The one factor missing here on what could change prospects for the middle class is education. The Annual Status of Education Report looks at foundational learning outcomes for young students aged 14 to 18 years in rural India. About 25 per cent of this age group still cannot read a standard two-level text fluently in their regional language. More than half struggle with division problems, a skill expected in standard four or five. How does the current government approach education? In the most recent Union budget, allocation for education for FY 24-25 was 7 per cent lower than revised estimates for the previous year, with the higher education sector seeing a 16 per cent cut in spending.
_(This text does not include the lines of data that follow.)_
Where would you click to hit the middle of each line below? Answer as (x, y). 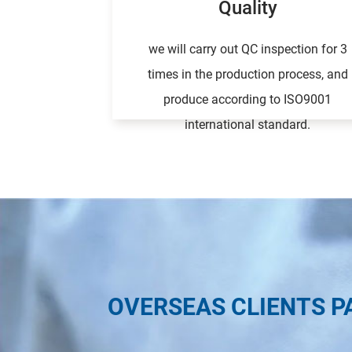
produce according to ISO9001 (248, 100)
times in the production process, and (247, 75)
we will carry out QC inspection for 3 (247, 49)
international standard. (248, 125)
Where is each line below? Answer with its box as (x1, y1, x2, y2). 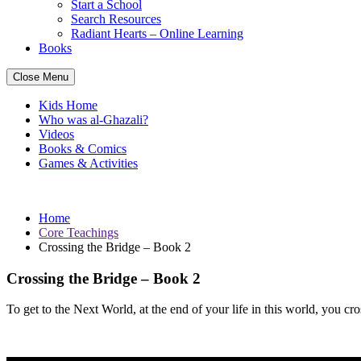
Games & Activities (39, 156, 138, 170)
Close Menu (13, 70, 68, 83)
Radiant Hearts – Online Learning (71, 26, 243, 40)
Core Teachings (39, 225, 118, 239)
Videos (39, 127, 74, 141)
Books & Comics (39, 141, 127, 156)
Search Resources (71, 11, 161, 26)
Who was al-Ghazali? (39, 112, 148, 127)
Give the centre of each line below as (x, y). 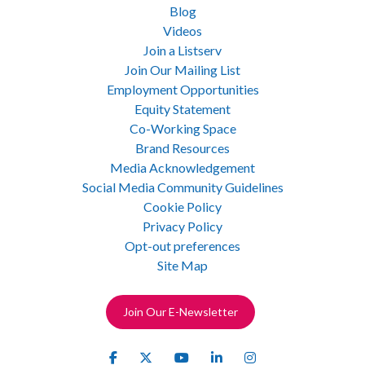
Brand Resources (182, 147)
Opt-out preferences (182, 245)
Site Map (182, 265)
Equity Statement (182, 108)
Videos (182, 30)
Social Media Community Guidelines (182, 187)
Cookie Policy (182, 206)
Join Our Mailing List (182, 69)
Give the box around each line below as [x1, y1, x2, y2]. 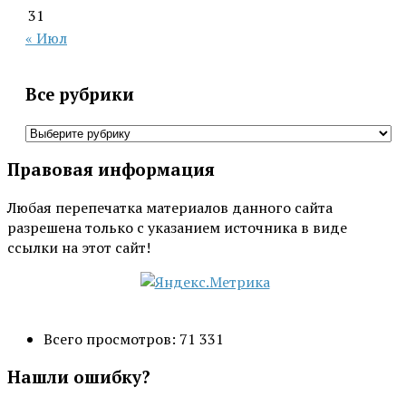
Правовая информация [7, 159, 215, 181]
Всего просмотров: [43, 328, 179, 349]
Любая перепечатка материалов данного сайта [7, 198, 333, 218]
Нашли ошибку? [7, 365, 150, 388]
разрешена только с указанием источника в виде [7, 217, 347, 238]
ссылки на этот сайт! [7, 237, 150, 258]
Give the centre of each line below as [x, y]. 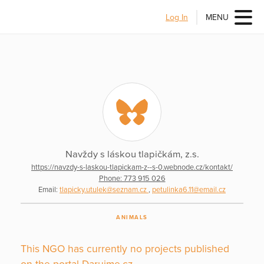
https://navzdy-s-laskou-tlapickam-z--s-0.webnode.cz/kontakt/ [132, 167]
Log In [177, 17]
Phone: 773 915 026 [132, 178]
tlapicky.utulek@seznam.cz [104, 189]
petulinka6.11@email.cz [189, 189]
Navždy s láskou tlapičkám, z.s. [132, 155]
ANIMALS [132, 218]
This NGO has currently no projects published [125, 249]
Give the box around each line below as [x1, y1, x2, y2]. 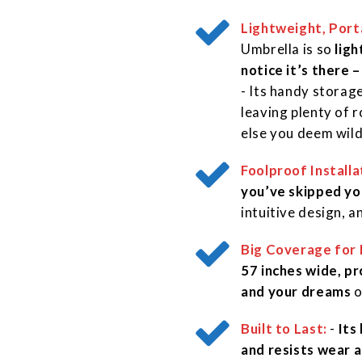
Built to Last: [241, 320, 327, 338]
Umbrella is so [241, 40, 335, 58]
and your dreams [241, 283, 351, 301]
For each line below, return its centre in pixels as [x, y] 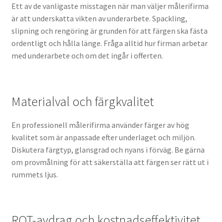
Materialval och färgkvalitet [82, 101]
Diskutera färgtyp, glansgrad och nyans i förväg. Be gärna [108, 149]
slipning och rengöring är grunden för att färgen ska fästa [109, 31]
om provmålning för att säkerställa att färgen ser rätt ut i [110, 162]
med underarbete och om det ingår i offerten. [87, 56]
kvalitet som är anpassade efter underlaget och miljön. [103, 137]
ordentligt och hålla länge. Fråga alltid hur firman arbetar [109, 43]
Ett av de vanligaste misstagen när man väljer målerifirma [110, 6]
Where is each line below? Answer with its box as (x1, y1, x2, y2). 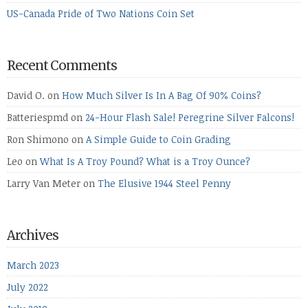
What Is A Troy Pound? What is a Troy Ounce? (40, 155, 250, 168)
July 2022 (7, 280, 48, 294)
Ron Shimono (7, 133, 69, 146)
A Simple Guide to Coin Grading (86, 133, 231, 146)
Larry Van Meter (7, 177, 80, 190)
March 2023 (7, 258, 59, 272)
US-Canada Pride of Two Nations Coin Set (7, 7, 195, 20)
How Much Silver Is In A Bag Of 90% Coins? (62, 89, 261, 102)
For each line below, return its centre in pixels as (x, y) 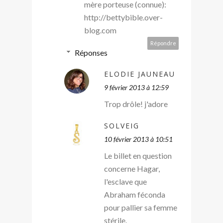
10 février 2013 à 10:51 (138, 139)
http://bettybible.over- (123, 17)
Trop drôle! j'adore (136, 104)
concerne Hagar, (132, 168)
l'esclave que (125, 181)
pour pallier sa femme (141, 207)
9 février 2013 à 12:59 (136, 87)
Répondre (163, 43)
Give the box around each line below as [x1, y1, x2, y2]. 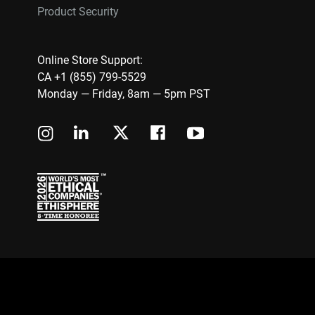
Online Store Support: [37, 53, 143, 67]
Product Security [37, 5, 119, 18]
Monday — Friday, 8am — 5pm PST [37, 87, 210, 101]
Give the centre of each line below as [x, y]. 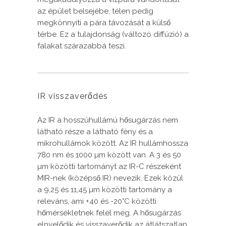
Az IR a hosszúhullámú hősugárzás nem [108, 120]
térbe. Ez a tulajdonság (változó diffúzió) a [113, 35]
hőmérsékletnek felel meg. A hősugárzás [109, 213]
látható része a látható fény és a [95, 132]
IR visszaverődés [73, 96]
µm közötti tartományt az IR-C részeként [109, 167]
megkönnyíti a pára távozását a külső [104, 23]
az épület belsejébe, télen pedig [95, 11]
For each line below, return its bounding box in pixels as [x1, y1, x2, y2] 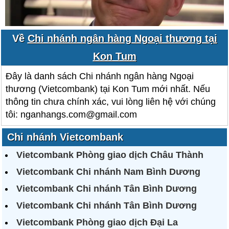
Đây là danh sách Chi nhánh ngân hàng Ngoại [6, 71, 194, 81]
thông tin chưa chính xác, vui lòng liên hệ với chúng [6, 97, 216, 107]
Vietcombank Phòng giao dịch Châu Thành [16, 150, 204, 160]
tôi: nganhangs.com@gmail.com [6, 109, 138, 120]
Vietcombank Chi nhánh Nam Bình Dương [16, 167, 201, 177]
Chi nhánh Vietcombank [7, 131, 124, 143]
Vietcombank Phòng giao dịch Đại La [16, 217, 178, 227]
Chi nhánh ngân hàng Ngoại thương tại [27, 33, 217, 44]
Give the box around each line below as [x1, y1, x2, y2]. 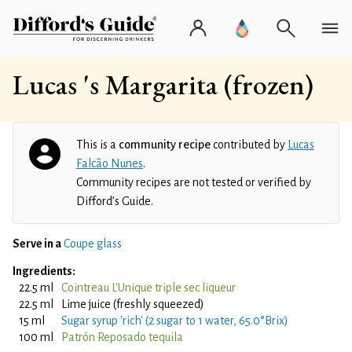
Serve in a [13, 237, 61, 250]
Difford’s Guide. [76, 195, 153, 207]
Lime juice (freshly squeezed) [61, 298, 204, 310]
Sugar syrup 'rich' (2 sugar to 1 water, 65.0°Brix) [61, 314, 288, 327]
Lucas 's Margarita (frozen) [13, 66, 313, 103]
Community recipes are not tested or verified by [76, 176, 311, 189]
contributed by [211, 138, 288, 151]
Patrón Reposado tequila [61, 331, 183, 343]
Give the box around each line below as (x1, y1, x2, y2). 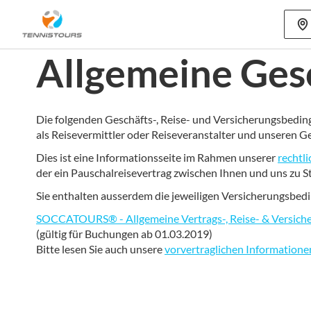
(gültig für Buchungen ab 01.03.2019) (36, 227, 212, 240)
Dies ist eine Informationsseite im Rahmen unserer (36, 151, 278, 164)
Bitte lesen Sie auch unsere (36, 242, 165, 255)
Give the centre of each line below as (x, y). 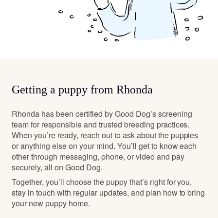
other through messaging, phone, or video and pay (98, 157)
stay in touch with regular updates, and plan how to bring (109, 193)
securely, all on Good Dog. (57, 167)
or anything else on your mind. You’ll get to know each (104, 146)
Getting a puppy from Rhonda (82, 90)
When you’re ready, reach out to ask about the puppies (105, 135)
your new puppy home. (51, 203)
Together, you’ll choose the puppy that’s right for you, (102, 182)
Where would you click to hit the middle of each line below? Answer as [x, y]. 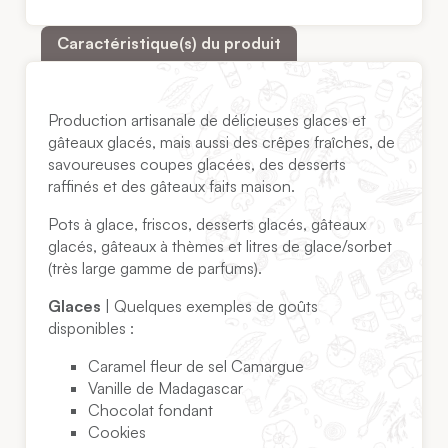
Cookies [117, 432]
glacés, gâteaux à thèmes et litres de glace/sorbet [220, 246]
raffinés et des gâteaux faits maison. [172, 186]
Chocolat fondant [151, 410]
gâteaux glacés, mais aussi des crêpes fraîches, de [222, 142]
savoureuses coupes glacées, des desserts [197, 164]
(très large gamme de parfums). [155, 268]
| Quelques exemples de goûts [210, 306]
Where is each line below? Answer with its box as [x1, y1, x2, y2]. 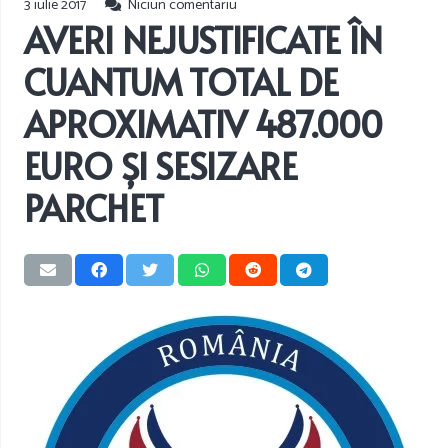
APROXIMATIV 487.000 [24, 98, 383, 148]
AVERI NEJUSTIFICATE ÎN [24, 14, 383, 64]
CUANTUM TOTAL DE [24, 56, 338, 106]
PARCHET [24, 182, 164, 232]
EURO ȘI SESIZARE [24, 140, 297, 190]
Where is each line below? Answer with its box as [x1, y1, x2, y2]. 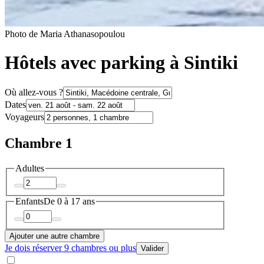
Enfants [15, 196, 44, 207]
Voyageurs [5, 111, 44, 122]
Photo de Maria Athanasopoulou [5, 28, 125, 39]
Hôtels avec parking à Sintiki [5, 52, 238, 74]
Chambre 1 [5, 135, 72, 151]
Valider [141, 243, 164, 253]
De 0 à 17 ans [44, 196, 95, 207]
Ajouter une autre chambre [9, 231, 100, 240]
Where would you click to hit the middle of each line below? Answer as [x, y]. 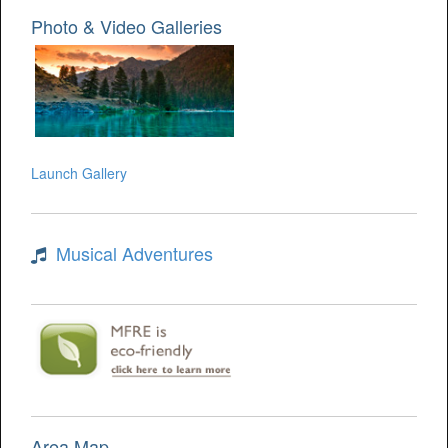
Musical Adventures [134, 253]
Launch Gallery [79, 173]
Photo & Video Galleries [126, 26]
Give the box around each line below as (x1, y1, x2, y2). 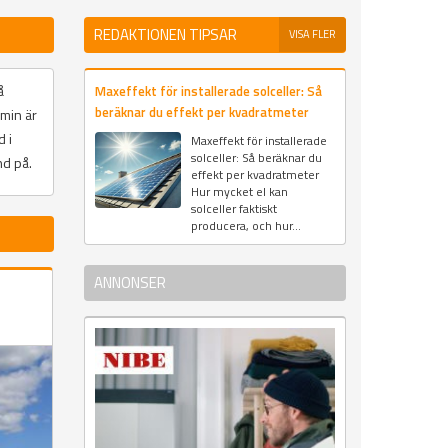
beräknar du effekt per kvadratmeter (94, 102, 309, 123)
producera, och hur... (190, 216, 301, 236)
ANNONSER (93, 271, 166, 295)
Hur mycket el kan (190, 182, 288, 202)
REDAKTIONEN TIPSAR (93, 23, 237, 47)
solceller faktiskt (190, 199, 277, 219)
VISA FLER (289, 26, 336, 43)
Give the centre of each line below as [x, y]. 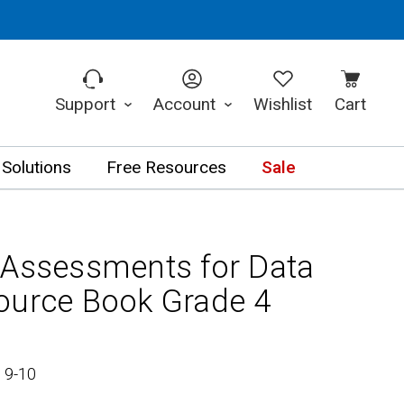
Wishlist [283, 104]
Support [87, 104]
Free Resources [166, 168]
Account [186, 104]

So while the number of higher learning institutions purportedly increases every year, there is little to no data available on the quality of education, and the “job-readiness” of many of these graduates. Indeed, the same Annual Status of Education Report found that 80 per cent of the youth surveyed could find a specific video on YouTube and nearly 90 per cent of them could share it with a friend. A generation that has many tech skills, but not nearly enough jobs—or adequate abilities for them.

So why does the middle class remain supportive of the status quo politically? On-ground reports have documented middle-class voters pointing out that while their condition has worsened, the country has done well. Some barometers of that success suggest the portrayal of a Hindu state where the Muslim community has been “shown its place” by being consistently demonised and the other is the perception that India is now a strong state vis-à-vis its global peers, a narrative that has asserted itself based on India’s foreign policy approach.

A slew of indices recently concluded that India was undemocratic (rating at 66th position and partly free), unhappy (rating at 126 out of 143 nations ), and unequal (deep inequality not just within economic classes but within regions and states).

Originating from the Greek language, phosphenes is the word that describes the colours or “stars” we see when we rub our eyes, the phenomenon of seeing light without light entering the eye. It is time for India’s middle class to open its eyes.

Mitali Mukherjee is Director of the Journalist Programmes at the Reuters Institute for the Study of Journalism, University of Oxford. She is a political economy journalist with more than two decades of experience in TV, print and digital journalism. Mitali has co-founded two start-ups that focussed on civil society and financial literacy and her key areas of interest are gender and climate change.